*DIRECTIONS*: Given the records below, would you repeat exactly the lines that begin at the one containing "overlap (5000 events" and end at the one containing "Intermediate features become", inclusive?

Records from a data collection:

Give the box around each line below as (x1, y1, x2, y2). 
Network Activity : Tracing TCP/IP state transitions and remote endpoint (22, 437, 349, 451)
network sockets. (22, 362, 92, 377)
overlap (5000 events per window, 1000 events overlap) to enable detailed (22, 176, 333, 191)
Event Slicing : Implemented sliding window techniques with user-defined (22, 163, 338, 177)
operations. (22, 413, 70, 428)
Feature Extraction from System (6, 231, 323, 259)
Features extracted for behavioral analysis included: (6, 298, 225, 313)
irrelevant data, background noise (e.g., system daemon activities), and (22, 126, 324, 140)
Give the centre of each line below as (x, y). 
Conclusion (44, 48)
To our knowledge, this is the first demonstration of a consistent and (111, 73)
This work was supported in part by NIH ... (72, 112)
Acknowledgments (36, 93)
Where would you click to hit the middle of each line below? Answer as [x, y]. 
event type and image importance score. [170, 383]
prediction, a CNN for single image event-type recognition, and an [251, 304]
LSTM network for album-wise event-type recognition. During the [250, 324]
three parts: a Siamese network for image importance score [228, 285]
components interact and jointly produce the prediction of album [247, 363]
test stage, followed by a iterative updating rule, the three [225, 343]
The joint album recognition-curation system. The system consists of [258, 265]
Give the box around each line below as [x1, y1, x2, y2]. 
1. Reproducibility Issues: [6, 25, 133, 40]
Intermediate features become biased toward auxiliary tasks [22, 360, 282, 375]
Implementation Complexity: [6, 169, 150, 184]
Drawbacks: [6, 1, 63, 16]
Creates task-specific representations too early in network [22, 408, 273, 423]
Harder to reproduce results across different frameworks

...

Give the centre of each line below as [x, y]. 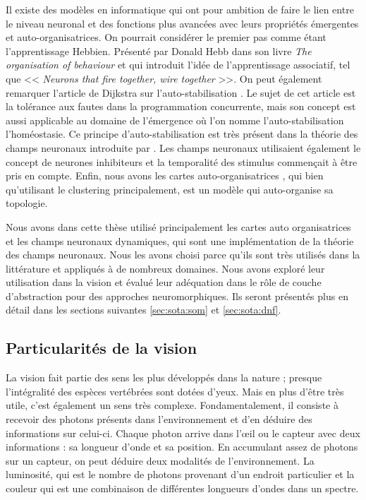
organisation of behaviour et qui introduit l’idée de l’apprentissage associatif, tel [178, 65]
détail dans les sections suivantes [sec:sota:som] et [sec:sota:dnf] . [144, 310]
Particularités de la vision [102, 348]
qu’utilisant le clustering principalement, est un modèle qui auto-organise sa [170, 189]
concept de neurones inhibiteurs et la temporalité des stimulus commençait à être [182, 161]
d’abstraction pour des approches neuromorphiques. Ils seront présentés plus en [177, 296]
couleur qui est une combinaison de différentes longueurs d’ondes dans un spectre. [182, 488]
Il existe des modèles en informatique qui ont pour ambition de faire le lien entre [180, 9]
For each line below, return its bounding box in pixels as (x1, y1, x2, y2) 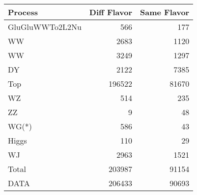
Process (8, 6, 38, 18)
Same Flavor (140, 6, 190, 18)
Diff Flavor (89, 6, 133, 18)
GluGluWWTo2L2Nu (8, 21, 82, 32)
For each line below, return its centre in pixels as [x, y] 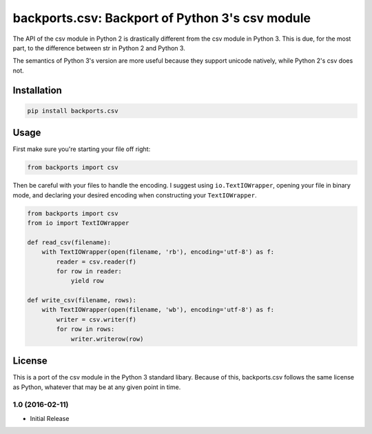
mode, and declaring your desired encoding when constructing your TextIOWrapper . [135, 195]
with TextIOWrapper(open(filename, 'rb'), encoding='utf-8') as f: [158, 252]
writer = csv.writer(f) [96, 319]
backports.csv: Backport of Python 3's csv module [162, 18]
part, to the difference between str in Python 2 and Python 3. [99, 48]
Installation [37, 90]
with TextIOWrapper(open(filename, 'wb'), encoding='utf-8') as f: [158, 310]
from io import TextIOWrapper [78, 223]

---

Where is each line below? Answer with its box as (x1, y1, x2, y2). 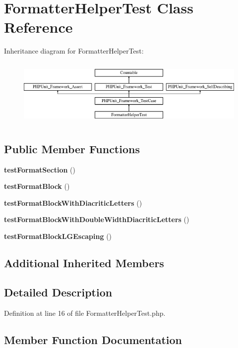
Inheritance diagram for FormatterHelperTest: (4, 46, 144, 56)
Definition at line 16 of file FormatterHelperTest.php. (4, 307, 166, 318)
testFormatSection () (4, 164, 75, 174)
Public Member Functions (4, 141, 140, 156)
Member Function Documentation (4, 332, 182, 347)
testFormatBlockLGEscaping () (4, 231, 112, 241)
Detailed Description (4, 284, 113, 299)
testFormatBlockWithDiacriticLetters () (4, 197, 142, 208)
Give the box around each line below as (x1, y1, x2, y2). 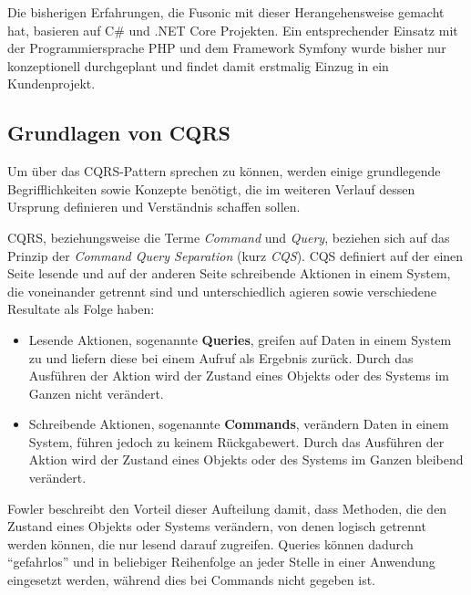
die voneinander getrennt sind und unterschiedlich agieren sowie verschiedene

*THE COMPLETED TASK*:
overlap (5000 events per window, 1000 events overlap) to enable detailed (22, 176, 333, 191)
Event Slicing : Implemented sliding window techniques with user-defined (22, 163, 338, 177)
operations. (22, 413, 70, 428)
Feature Extraction from System (6, 231, 323, 259)
Features extracted for behavioral analysis included: (6, 298, 225, 313)
irrelevant data, background noise (e.g., system daemon activities), and (22, 126, 324, 140)
Give the centre of each line below as (x, y). 
Conclusion (44, 48)
To our knowledge, this is the first demonstration of a consistent and (111, 73)
This work was supported in part by NIH ... (72, 112)
Acknowledgments (36, 93)
Where would you click to hit the middle of each line below? Answer as [x, y]. 
event type and image importance score. [170, 383]
prediction, a CNN for single image event-type recognition, and an [251, 304]
LSTM network for album-wise event-type recognition. During the [250, 324]
three parts: a Siamese network for image importance score [228, 285]
components interact and jointly produce the prediction of album [247, 363]
test stage, followed by a iterative updating rule, the three [225, 343]
The joint album recognition-curation system. The system consists of [258, 265]
Give the box around each line below as [x1, y1, x2, y2]. 
1. Reproducibility Issues: [6, 25, 133, 40]
Intermediate features become biased toward auxiliary tasks [22, 360, 282, 375]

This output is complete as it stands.